In the same day that he posed as a Generalissimo, Putin sought to boost his role as the “father of the nation,” conveying a conference of the Popular Front, which had been a vehicle of his electoral campaign but now is mobilized to demonstrate broad Russian support for the stern but benevolent leader (Gazeta.ru, March 29). This Front will constitute itself as a “public movement” so that it can retain a separate identity from the United Russia party, which is severely compromised by a chain of scandals. Furthermore, United Russia is formally led by Prime Minister Dmitry Medvedev, who seeks in vain to dissuade the enraged apparatchiks from blaming the media for uncovering their transactions in Cypriot “off-shores” or their expensive condominiums in Miami (Moskovsky Komsomolets, March 30). Putin wants to distance himself from this mess and sets for his Front the task of “building” (which is certainly an odd choice of word) social justice, symbolized by the reinvention of the Hero of Labor title, with the same five-pointed star medal that Stalin proudly displayed on his khaki jacket (Kommersant, March 30).
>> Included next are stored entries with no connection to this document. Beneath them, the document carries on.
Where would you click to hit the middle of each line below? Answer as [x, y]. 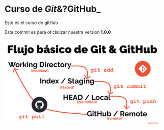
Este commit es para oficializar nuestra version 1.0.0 [58, 32]
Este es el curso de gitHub [32, 23]
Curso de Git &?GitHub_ [53, 9]
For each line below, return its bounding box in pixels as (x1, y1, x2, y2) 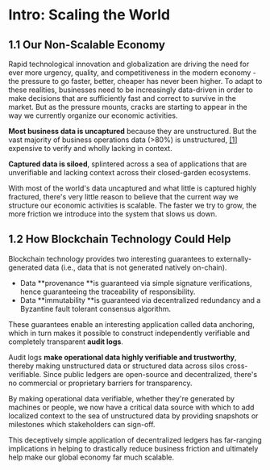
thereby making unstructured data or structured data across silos (8, 361, 225, 371)
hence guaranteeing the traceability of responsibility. (19, 287, 196, 296)
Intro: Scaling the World (8, 6, 171, 24)
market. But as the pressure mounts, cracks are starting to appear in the (8, 103, 247, 111)
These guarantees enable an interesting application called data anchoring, (8, 319, 255, 329)
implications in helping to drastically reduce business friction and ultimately (8, 443, 259, 453)
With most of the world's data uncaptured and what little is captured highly (8, 183, 257, 193)
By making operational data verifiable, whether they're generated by (8, 393, 235, 403)
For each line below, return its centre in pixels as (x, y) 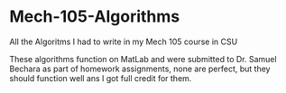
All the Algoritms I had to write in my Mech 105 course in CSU (124, 42)
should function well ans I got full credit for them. (101, 78)
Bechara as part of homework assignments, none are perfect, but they (140, 69)
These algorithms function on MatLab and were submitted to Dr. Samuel (143, 59)
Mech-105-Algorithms (95, 17)
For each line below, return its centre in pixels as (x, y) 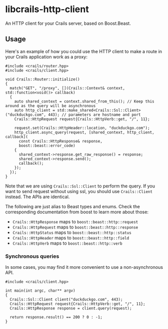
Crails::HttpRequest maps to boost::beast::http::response (75, 227)
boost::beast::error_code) (47, 146)
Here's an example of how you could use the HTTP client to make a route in (84, 51)
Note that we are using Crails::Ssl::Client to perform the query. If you (80, 186)
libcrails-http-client (47, 9)
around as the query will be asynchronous (50, 106)
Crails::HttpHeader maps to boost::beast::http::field (71, 238)
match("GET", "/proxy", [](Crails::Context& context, (67, 88)
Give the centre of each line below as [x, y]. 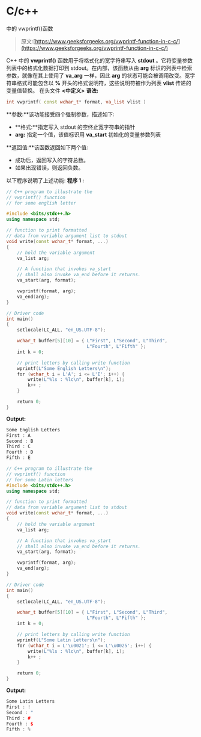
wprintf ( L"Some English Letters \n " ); [64, 368]
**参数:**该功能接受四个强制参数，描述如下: [61, 114]
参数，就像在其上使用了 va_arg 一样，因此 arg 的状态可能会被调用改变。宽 [98, 75]
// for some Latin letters [40, 480]
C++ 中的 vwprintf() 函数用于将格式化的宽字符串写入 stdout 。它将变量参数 [100, 60]
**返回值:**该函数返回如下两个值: [47, 147]
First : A [19, 435]
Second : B [20, 441]
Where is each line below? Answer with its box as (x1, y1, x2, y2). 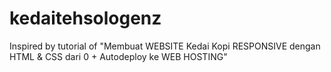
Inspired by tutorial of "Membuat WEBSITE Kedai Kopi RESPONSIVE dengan (9, 40, 321, 52)
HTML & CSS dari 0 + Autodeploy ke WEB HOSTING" (9, 50, 228, 62)
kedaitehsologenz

Calling for the hard-working “patriots” to rally under his wise leadership, Putin seeks to strike fear into the wavering elites and to suppress the propensity toward dissent among the disloyal middle classes. Toward the latter, dozens of non-governmental organizations (NGO), including such respected institutions as Memorial and Transparency International, were subjected last week to massive searches by the tax police and state prosecution—certainly a far cry from Stalin’s brutal repressions, but quite disruptive to the organizations’ work and frightening for many volunteers (Grani.ru, March 29). Characteristically, a firm protest from the German foreign ministry, which is preparing for Putin’s visit in early April, was enough to stop the “routine checks” of the activities of the German foundations, Konrad Adenauer Stiftung and Friedrich Ebert Stiftung, but the concern expressed by the US State Department was rebuffed as “interference in domestic affairs” (Novaya Gazeta, March 28; ITAR-TASS, March 30).

After so many years of reigning over a sycophantic court, Putin has probably lost the ability to see how pathetic are his attempts to copy the style of the dictator who is so powerfully present in the Russian political psyche, despite his disgraceful death 60 years ago. Rather, Putin is inescapably the heir to a different legacy—that of harvesting financial dividends from political projects, manipulating and falsifying elections, turning TV channels into tools of dirty propaganda—all tactics traceable to Berezovsky, the current Russian president’s former benefactor and arch-enemy. Berezovsky was a man of dubious virtue and problematic ambitions, most of which have failed. But his natural ardor for intrigue, freedom from vindictiveness and unpretentious generosity were rather attractive. Putin, to the contrary, does not seem to enjoy his power, which tends to dissipate into the corrupt bureaucracy. Instead, he appears trapped in his position, from which he can only be toppled by a street protest attracting another hundred thousand unruly Muscovites—or else be gently removed by his courtiers fed up with living a lie.